After homecoming, Raaji attempts to reveal reality, but she hesitates. Simultaneously, Sai Krishna's dearness to Hema escalates. He bestows a locket containing his and Hema's photos, which Raaji starts wearing and feels for herself. Concurrently, Sai Krishna organizes Hema's program in his town. At the concert, Hema aspires to wear the locket undisclosed, and Raaji is unwilling to hand it over. But Raaji is distraught at what would happen when Sai Krishna and Hema come across each other. Hence, she divulges the fact to Sai Krishna through a letter. However, before it arrives, he moves on. Immediately after the concert, Sai Krishna tries to speak to Hema. Anyhow, she opines him as a mischief-maker and mortifies him. Thus, enraged Sai Krishna slaps Hema and shows the locket as evidence of their love.

At the sight of it, Hema turbulently reaches home and assaults Raaji. Besides, Sai Krishna is inflamed and distressed. During that predicament, the elders thought it was worth speaking with each other, so they knit Sai Krishna & Hema. Sai Krishna accepts it, provided Raaji should apologize to him. So, he proceeds to their house, where he converses with Hema and Raaji. Herein, Sai Krishna proclaims he does not have the heart to espouse Hema because Raaji reciprocates his feelings. Plus, he knows Raaji's true love with her last forgiveness letter. At last, Sai Krishna heartfully proposes to Raaji, and she blissfully agrees. The movie ends on a happy note with the marriage of Sai Krishna & Raaji.

== Soundtrack ==
Music was composed by Koti. The song "Manasa O Manasa" is based on "Manase O Manase" from Kannada film Chandramukhi Pranasakhi.

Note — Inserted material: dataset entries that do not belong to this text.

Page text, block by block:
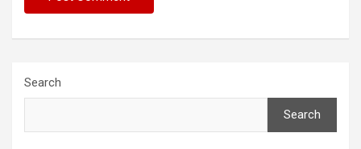
Search
Search
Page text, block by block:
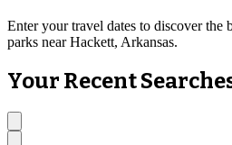
Enter your travel dates to discover the
parks near Hackett, Arkansas.
Your Recent
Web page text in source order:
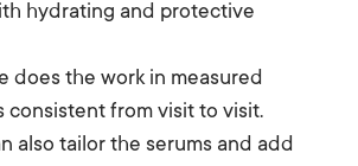
hydrating and protective
does the work in measured
consistent from visit to visit.
also tailor the serums and add
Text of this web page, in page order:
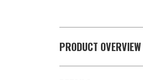
PRODUCT OVERVIEW
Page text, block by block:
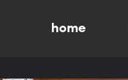
home
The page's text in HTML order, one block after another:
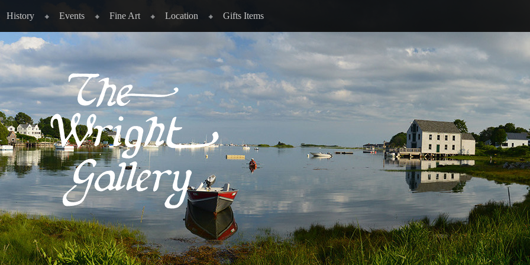
History Events Fine Art Location Gifts Items
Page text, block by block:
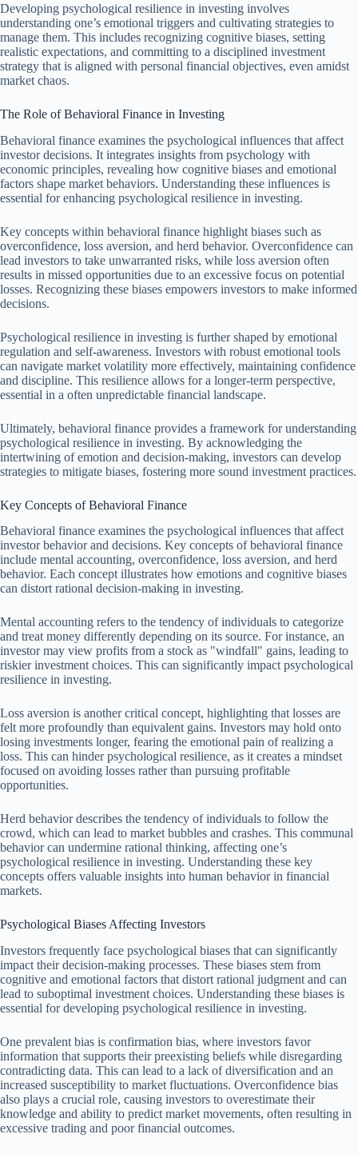
Developing psychological resilience in investing involves
understanding one’s emotional triggers and cultivating strategies to
manage them. This includes recognizing cognitive biases, setting
realistic expectations, and committing to a disciplined investment
strategy that is aligned with personal financial objectives, even amidst
market chaos.
The Role of Behavioral Finance in Investing
Behavioral finance examines the psychological influences that affect
investor decisions. It integrates insights from psychology with
economic principles, revealing how cognitive biases and emotional
factors shape market behaviors. Understanding these influences is
essential for enhancing psychological resilience in investing.
Key concepts within behavioral finance highlight biases such as
overconfidence, loss aversion, and herd behavior. Overconfidence can
lead investors to take unwarranted risks, while loss aversion often
results in missed opportunities due to an excessive focus on potential
losses. Recognizing these biases empowers investors to make informed
decisions.
Psychological resilience in investing is further shaped by emotional
regulation and self-awareness. Investors with robust emotional tools
can navigate market volatility more effectively, maintaining confidence
and discipline. This resilience allows for a longer-term perspective,
essential in a often unpredictable financial landscape.
Ultimately, behavioral finance provides a framework for understanding
psychological resilience in investing. By acknowledging the
intertwining of emotion and decision-making, investors can develop
strategies to mitigate biases, fostering more sound investment practices.
Key Concepts of Behavioral Finance
Behavioral finance examines the psychological influences that affect
investor behavior and decisions. Key concepts of behavioral finance
include mental accounting, overconfidence, loss aversion, and herd
behavior. Each concept illustrates how emotions and cognitive biases
can distort rational decision-making in investing.
Mental accounting refers to the tendency of individuals to categorize
and treat money differently depending on its source. For instance, an
investor may view profits from a stock as "windfall" gains, leading to
riskier investment choices. This can significantly impact psychological
resilience in investing.
Loss aversion is another critical concept, highlighting that losses are
felt more profoundly than equivalent gains. Investors may hold onto
losing investments longer, fearing the emotional pain of realizing a
loss. This can hinder psychological resilience, as it creates a mindset
focused on avoiding losses rather than pursuing profitable
opportunities.
Herd behavior describes the tendency of individuals to follow the
crowd, which can lead to market bubbles and crashes. This communal
behavior can undermine rational thinking, affecting one’s
psychological resilience in investing. Understanding these key
concepts offers valuable insights into human behavior in financial
markets.
Psychological Biases Affecting Investors
Investors frequently face psychological biases that can significantly
impact their decision-making processes. These biases stem from
cognitive and emotional factors that distort rational judgment and can
lead to suboptimal investment choices. Understanding these biases is
essential for developing psychological resilience in investing.
One prevalent bias is confirmation bias, where investors favor
information that supports their preexisting beliefs while disregarding
contradicting data. This can lead to a lack of diversification and an
increased susceptibility to market fluctuations. Overconfidence bias
also plays a crucial role, causing investors to overestimate their
knowledge and ability to predict market movements, often resulting in
excessive trading and poor financial outcomes.
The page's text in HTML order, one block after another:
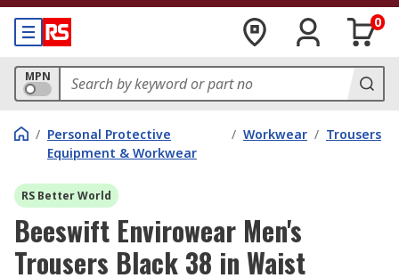
0
MPN
/ Personal Protective
Equipment & Workwear
/ Workwear / Trousers
RS Better World
Beeswift Envirowear Men's
Trousers Black 38 in Waist
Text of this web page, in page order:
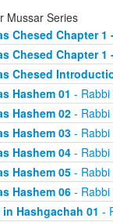
Mussar Series
Chesed Chapter 1
Chesed Chapter 1
Chesed
Hashem 01 -
Hashem 02- Rabbi
Hashem 03- Rabbi
Hashem 04- Rabbi
Hashem 05- Rabbi
Hashem 06- Rabbi
Hashgachah 01 -
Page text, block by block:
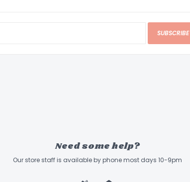
SUBSCRIBE
Need some help?
Our store staff is available by phone most days 10-9pm
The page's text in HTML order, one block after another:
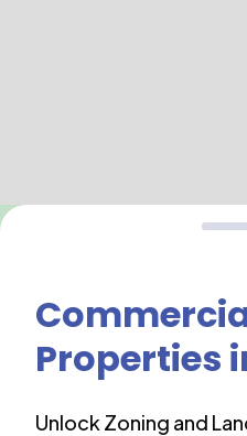
Properties
Unlock Zoning and
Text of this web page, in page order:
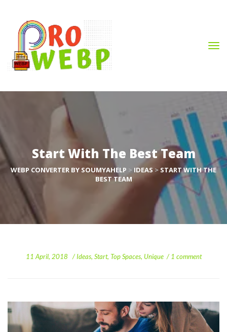
Start With The Best Team
WEBP CONVERTER BY SOUMYAHELP > IDEAS > START WITH THE
BEST TEAM
11 April, 2018 Idea, Start, Top Space, Unique 1 comment
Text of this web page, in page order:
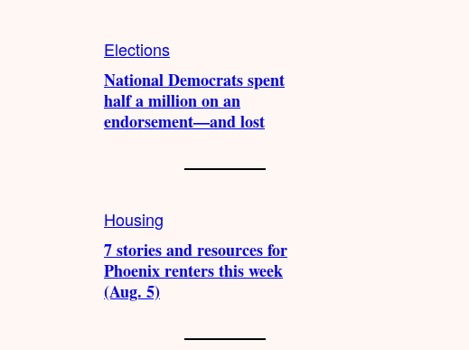
Elections
National Democrats spent
half a million on an
endorsement—and lost
Housing
7 stories and resources for
Phoenix renters this week
(Aug. 5)
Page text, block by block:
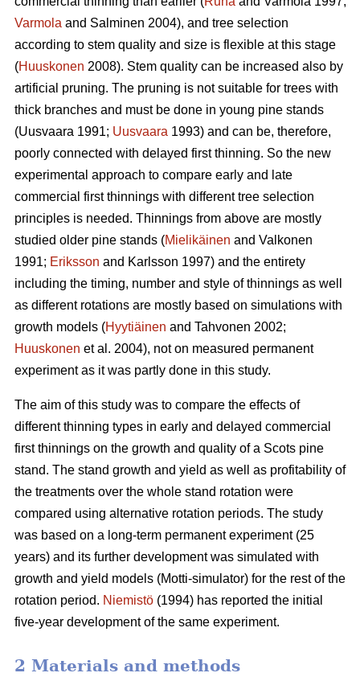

| No. | Title | Lyrics | Singer(s) | Length |
|---|---|---|---|---|
| 1. | "Veeche Chirugaali" | Sirivennela Sitarama Sastry | SP Charan | 4:48 |
| 2. | "O Naa Priyathama" | Sirivennela Sitarama Sastry | Mano, Chitra | 4:35 |
| 3. | "Enno Enno" | Sirivennela Sitarama Sastry | Hariharan, Sujatha | 4:16 |
| 4. | "Edalo Okate Korika" | Potula Ravikiran | Tippu, Sujatha | 4:19 |
| 5. | "Gopala Krishnudamma" | Sirivennela Sitarama Sastry | S. P. Balasubrahmanyam, Chitra | 4:46 |
| 6. | "Manasa O Manasa" | Sriharsha | Chitra | 5:05 |
| 7. | "Veeche Chirugaali" (female) | Sirivennela Sitarama Sastry | Chitra | 4:48 |
| Total length: |  |  |  | 32:07 |

==Reception==
Idlebrain wrote "First half of the film is OK. Second half of the film is predictable. This film is a run-of-the-mill stuff offering no variety". Full Hyderabad wrote "The plot, like you'd have made out, will not give Wodehouse any complex, and the performances are average. Raji has the meatiest role, and is the poorest performer. Her dialogues on the seaside that were intended to take the film to a plane of profundity make your stomach churn. But for her pretty looks, there is nothing you can say for her. Laya is just a glorified extra. And Jagapathi Babu is his usual self - you should be very clear about what you should expect from him". Andhra Today wrote "The story, though lacks in novelty, has many scenes conceived quite differently. This variety in conception has not been exploited to his advantage by the director due to his own shortcomings. The movie's pace is too slow to hold the audience's interest. Even the scenes with potential have not been dealt with suitably by the director".